▸ **Exercise goal**: Would you retype exactly the lines below, starting with the one that has "2´ž 2´’2 2´´2" and going on through the one that has "pixels as (x, y)", with no pictures and nothing else?

▸ **Dataset items**:
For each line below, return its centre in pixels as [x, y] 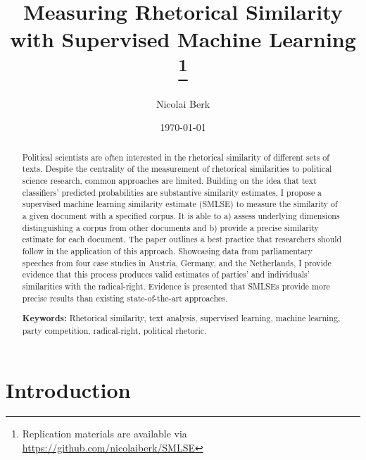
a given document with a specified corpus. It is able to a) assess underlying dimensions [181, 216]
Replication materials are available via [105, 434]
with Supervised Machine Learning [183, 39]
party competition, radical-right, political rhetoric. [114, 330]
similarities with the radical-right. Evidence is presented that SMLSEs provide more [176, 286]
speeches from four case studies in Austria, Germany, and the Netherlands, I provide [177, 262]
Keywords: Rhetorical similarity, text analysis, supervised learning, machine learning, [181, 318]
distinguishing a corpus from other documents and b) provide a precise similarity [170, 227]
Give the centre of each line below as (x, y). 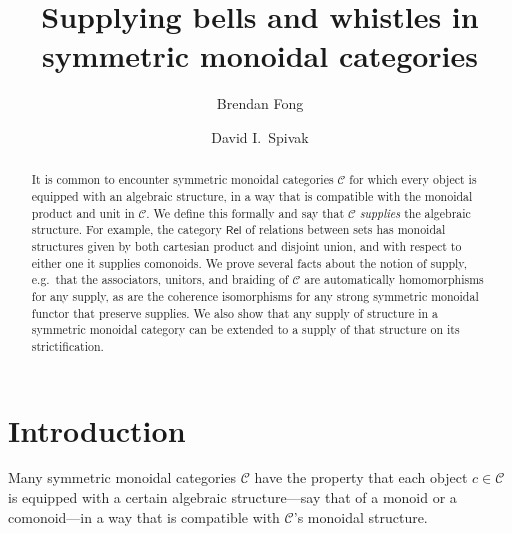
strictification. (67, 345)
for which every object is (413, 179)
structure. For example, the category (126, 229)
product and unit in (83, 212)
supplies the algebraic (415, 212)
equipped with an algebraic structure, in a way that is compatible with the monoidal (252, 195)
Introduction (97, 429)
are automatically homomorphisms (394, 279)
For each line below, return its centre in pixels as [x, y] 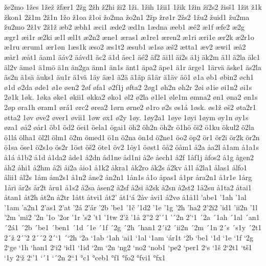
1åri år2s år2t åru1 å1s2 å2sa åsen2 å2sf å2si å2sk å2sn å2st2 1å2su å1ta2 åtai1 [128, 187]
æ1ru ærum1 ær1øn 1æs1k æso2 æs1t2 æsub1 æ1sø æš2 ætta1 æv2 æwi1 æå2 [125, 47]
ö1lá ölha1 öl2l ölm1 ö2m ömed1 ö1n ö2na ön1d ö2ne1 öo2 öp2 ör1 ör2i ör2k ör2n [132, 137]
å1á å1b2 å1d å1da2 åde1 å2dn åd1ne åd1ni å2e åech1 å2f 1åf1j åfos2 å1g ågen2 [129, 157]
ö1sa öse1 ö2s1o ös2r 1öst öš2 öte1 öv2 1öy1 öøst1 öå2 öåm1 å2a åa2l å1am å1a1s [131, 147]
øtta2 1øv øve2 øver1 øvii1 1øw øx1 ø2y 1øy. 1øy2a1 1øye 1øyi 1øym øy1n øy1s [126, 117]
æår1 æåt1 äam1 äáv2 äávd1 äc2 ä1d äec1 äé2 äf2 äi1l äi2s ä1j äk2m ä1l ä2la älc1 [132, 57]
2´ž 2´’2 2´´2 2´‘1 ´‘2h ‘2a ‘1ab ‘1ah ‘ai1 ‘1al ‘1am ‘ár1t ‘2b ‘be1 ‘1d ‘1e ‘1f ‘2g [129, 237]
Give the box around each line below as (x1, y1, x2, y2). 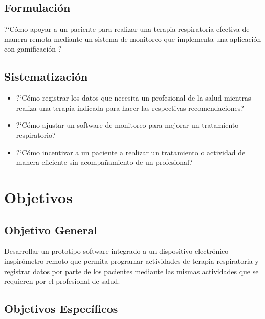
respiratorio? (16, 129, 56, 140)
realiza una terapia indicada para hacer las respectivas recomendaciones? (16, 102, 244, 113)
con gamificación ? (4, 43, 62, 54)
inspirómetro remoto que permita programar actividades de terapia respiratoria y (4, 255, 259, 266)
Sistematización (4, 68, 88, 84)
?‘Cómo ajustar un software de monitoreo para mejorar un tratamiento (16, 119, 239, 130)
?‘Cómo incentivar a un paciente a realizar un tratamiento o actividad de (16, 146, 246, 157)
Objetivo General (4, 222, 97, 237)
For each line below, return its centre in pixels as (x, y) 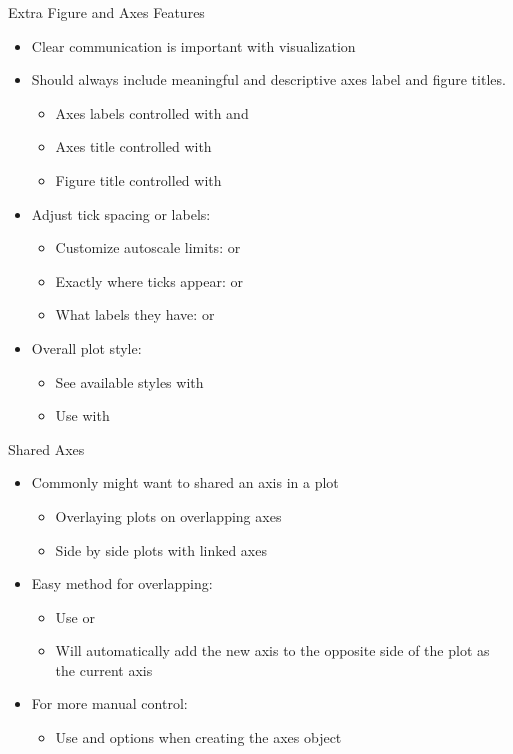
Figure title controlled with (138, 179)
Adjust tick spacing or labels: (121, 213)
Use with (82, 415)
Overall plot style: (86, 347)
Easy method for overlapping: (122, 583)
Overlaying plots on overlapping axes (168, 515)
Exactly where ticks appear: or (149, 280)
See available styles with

▸ **Task answer**:
2´ž 2´’2 2´´2 2´‘1 ´‘2h ‘2a ‘1ab ‘1ah ‘ai1 ‘1al ‘1am ‘ár1t ‘2b ‘be1 ‘1d ‘1e ‘1f ‘2g [129, 237]
Give the box around each line below as (x1, y1, x2, y2). 
respiratorio? (16, 129, 56, 140)
realiza una terapia indicada para hacer las respectivas recomendaciones? (16, 102, 244, 113)
con gamificación ? (4, 43, 62, 54)
inspirómetro remoto que permita programar actividades de terapia respiratoria y (4, 255, 259, 266)
Sistematización (4, 68, 88, 84)
?‘Cómo ajustar un software de monitoreo para mejorar un tratamiento (16, 119, 239, 130)
?‘Cómo incentivar a un paciente a realizar un tratamiento o actividad de (16, 146, 246, 157)
Objetivo General (4, 222, 97, 237)
For each line below, return its centre in pixels as (x, y) 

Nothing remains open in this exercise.